Este miércoles 31 de agosto de 2016 quedará inscrito en las páginas de la historia de México como un día de vergüenza nacional.
El presidente de la República, Enrique Peña Nieto, cometió el que quizás sea el más grande error político de su sexenio al invitar y recibir en la residencia oficial de Los Pinos al candidato republicano a la Presidencia de los Estados Unidos, Donald Trump.
No hay razón que justifique la invitación no sólo a Trump, sino a ninguno de los candidatos presidenciales norteamericanos, por algo muy simple. Son sólo eso, candidatos. Tanto el racista magnate inmobiliario como la ex secretaria de Estado Hillary Clinton. No representan a gobierno alguno. No todavía. No había porqué enredarse en un peligroso juego electoral.
Pero por razones que aún no se han hecho públicas y que nadie termina de entender, Enrique Peña Nieto le dio a Trump, un hablador que se ha dedicado a hostigar e insultar a los mexicanos a través de un violentísimo discurso de odio racial, el tratamiento que se le brinda a un jefe de Estado.
Peña Nieto le dio una oportunidad inmejorable para apuntalar su alicaída campaña y, de manera inaudita, inverosímil y por demás estúpida, le regaló una tribuna internacional en la que, además, Trump defecó en la cara de los mexicanos.
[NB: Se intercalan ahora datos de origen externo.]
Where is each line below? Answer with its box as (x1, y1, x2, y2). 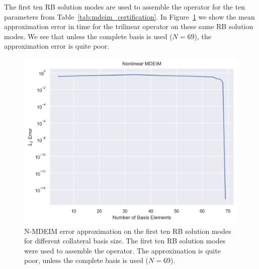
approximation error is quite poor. (4, 41, 110, 51)
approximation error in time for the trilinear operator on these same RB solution (4, 21, 253, 32)
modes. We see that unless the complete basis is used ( (4, 31, 172, 41)
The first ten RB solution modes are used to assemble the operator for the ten (4, 2, 245, 12)
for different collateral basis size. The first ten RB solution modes (24, 235, 226, 246)
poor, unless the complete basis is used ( (24, 255, 149, 265)
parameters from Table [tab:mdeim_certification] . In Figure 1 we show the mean (4, 11, 255, 22)
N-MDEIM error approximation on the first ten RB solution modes (24, 225, 231, 236)
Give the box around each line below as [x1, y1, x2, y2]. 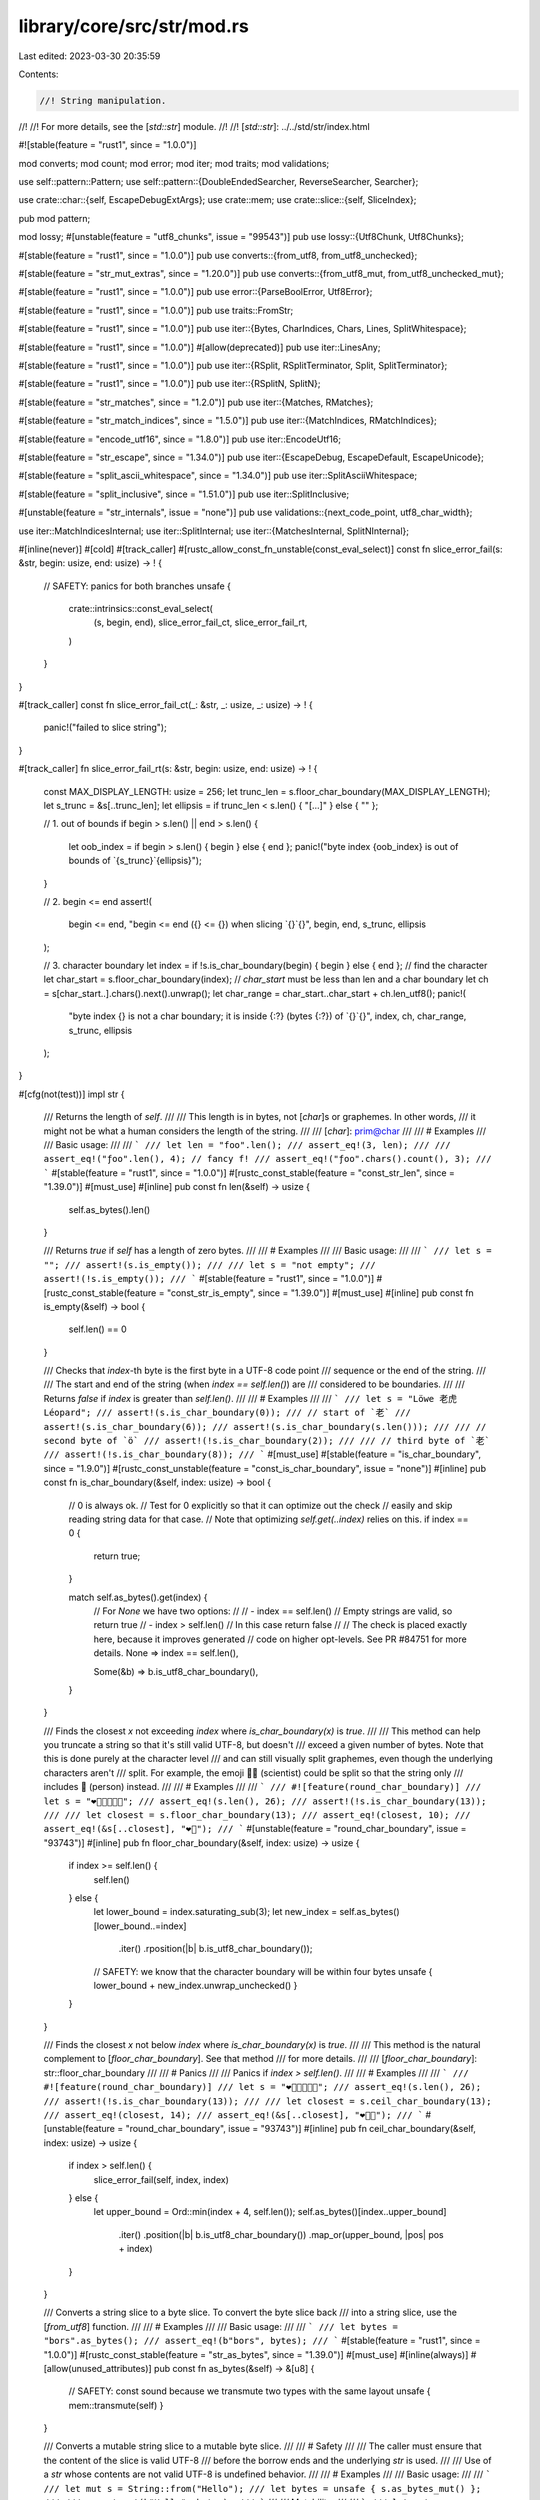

En nuestra propia casa.
Trump no sólo no se disculpó por sus ofensas a los mexicanos, a quienes nos tacha recurrentemente de ladrones, narcotraficantes y violadores. Vino a reiterar, desde la residencia en la que vive el Presidente de México, que de ganar las elecciones de noviembre próximo modificará las condiciones del Tratado de Libre Comercio de América del Norte (TLCAN) y que se levantará el muro fronterizo que ha sido su bandera de campaña. Y en un gesto de arrogancia absoluta, como si nos hiciera un favor, dijo que de lo que no hablaron durante la reunión privada que ambos sostuvieron fue sobre quién pagará su construcción.
Todo esto, ante un Peña Nieto empequeñecido, reducido a su mínima expresión, mudo ante los agravios, como si el anfitrión fuera el oxigenado empresario, quien se apoderó del escenario que le tendió el gobierno mexicano para hablar de lo que a él le interesaba.
Lo que resulta todavía más difícil de creer es que Peña Nieto haya decidido darse este balazo en la sien un día antes de enviar al Congreso de la Unión su cuarto informe de gobierno. Quedó claro que no tiene la menor idea del manejo del timing político, de la importancia de las relaciones exteriores bilaterales. Ni de nada.
¿Con qué cara puede afirmar que va a “proteger” a los mexicanos donde se encuentren, si se “achicó” frente a Trump, a quien no fue capaz de decirle públicamente –porque más tarde, en Twitter aseguró que en privado se lo dejó “muy en claro”- que México no va a pagar por su muro? ¿Qué certeza le puede ofrecer a los inversionistas, si asintió renegociar el TLCAN, cuando lo que Donald Trump plantea es romperlo?
Nunca como ahora, la cascada de críticas contra Enrique Peña Nieto ha estado más justificada y ha generado tal consenso entre políticos, analistas, intelectuales, empresarios y sociedad civil. Hasta los priistas lo piensan.
Con esta monumental pifia, Peña Nieto fracturó su relación con el actual presidente estadounidense, Barack Obama; echó a perder la que tenía con quien puede ser la próxima presidenta, Hillary Clinton; le prendió fuego al comercio exterior; abandonó a su suerte a los migrantes mexicanos en Estados Unidos; tiró a la basura la política exterior del país. Y de paso, prácticamente le entregó la Presidencia de la República a la oposición dentro de dos años.
Fue un día histórico, sí. Atestiguamos el suicidio político de un Presidente de México en cadena nacional. Sólo le faltó llorar.